Le 31 mai dernier, Christine Boutin, présidente du parti démocrate-chrétien [1], s’autoproclame porte-parole des françaiSEs en écrivant une lettre au ministre de l’Education Nationale, Luc Chatel. Elle y demande le retrait des nouveaux programmes de Sciences de la vie et de la terre au lycée qui ont trait au concept de genre : « nous ne pouvons accepter que l’école devienne un lieu de propagande où l’adolescent serait l’otage de préoccupations de groupes minoritaires en mal d’imposer une vision de la ’’normalité’’ que le peuple français ne partage pas ». La présidente du Parti chrétien-démocrate refuse donc de voir exposer « comme une explication scientifique ce qui relève d’un parti pris idéologique ».

Depuis, une véritable croisade est menée contre ces programmes.
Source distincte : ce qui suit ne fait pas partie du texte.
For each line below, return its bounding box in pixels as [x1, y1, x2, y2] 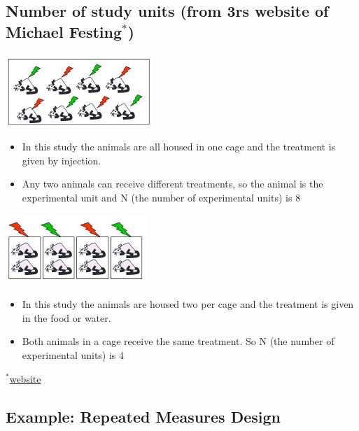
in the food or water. [22, 310, 111, 325]
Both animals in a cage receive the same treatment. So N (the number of [22, 334, 335, 348]
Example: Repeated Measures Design [6, 405, 281, 427]
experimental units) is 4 [22, 347, 125, 362]
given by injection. [22, 153, 101, 167]
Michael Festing [6, 20, 122, 42]
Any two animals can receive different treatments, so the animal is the [22, 176, 323, 191]
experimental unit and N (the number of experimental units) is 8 [22, 190, 301, 204]
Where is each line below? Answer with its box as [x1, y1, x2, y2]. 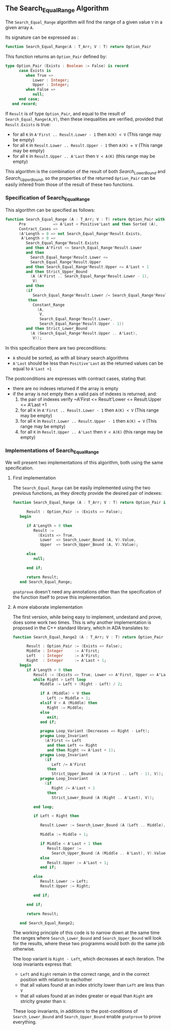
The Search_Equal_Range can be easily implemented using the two [12, 485, 151, 491]
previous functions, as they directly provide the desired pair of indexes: [12, 490, 162, 496]
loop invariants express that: [12, 961, 72, 967]
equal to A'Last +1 [12, 365, 52, 372]
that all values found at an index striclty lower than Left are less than [20, 982, 164, 988]
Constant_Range [32, 302, 65, 307]
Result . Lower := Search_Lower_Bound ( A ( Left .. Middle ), [40, 823, 166, 828]
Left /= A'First [51, 762, 86, 767]
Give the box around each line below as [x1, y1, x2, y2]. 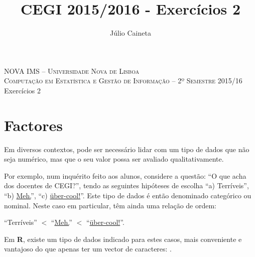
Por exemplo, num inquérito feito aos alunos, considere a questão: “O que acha [4, 170, 246, 181]
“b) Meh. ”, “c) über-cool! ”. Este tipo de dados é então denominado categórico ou [4, 190, 251, 200]
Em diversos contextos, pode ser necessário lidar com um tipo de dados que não [4, 144, 249, 154]
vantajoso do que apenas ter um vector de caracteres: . [4, 243, 172, 254]
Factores [4, 114, 63, 135]
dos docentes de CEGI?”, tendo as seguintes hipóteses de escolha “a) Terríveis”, [4, 180, 249, 191]
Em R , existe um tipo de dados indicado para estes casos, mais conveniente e [4, 233, 242, 244]
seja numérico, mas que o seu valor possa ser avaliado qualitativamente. [4, 154, 224, 164]
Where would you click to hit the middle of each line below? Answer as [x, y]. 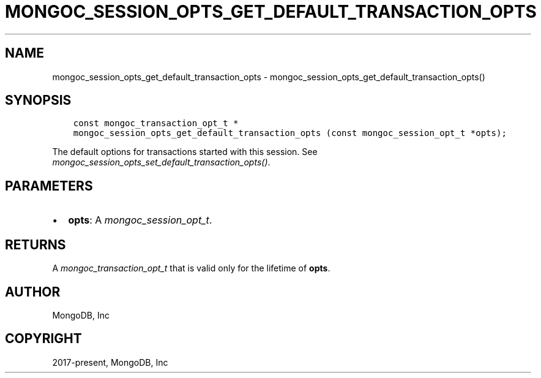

En juin, la confédération nationale des Associations des familles catholiques publie un ensemble de textes contre les nouveaux programmes et manuels de SVT en premières L et ES. La pétition intitulée « Défendons la liberté de conscience à l’école » a recueilli plus de 26 600 signatures à ce jour. Le 25 juillet, Familles de France écrit au Président de la République que la « théorie du genre » « n’a rien de scientifique, ni de biologique », et que ses « concepteurs » visent à « orienter les jeunes vers des expériences sexuelles diverses, considérant que le sexe social est plus important que le sexe biologique ».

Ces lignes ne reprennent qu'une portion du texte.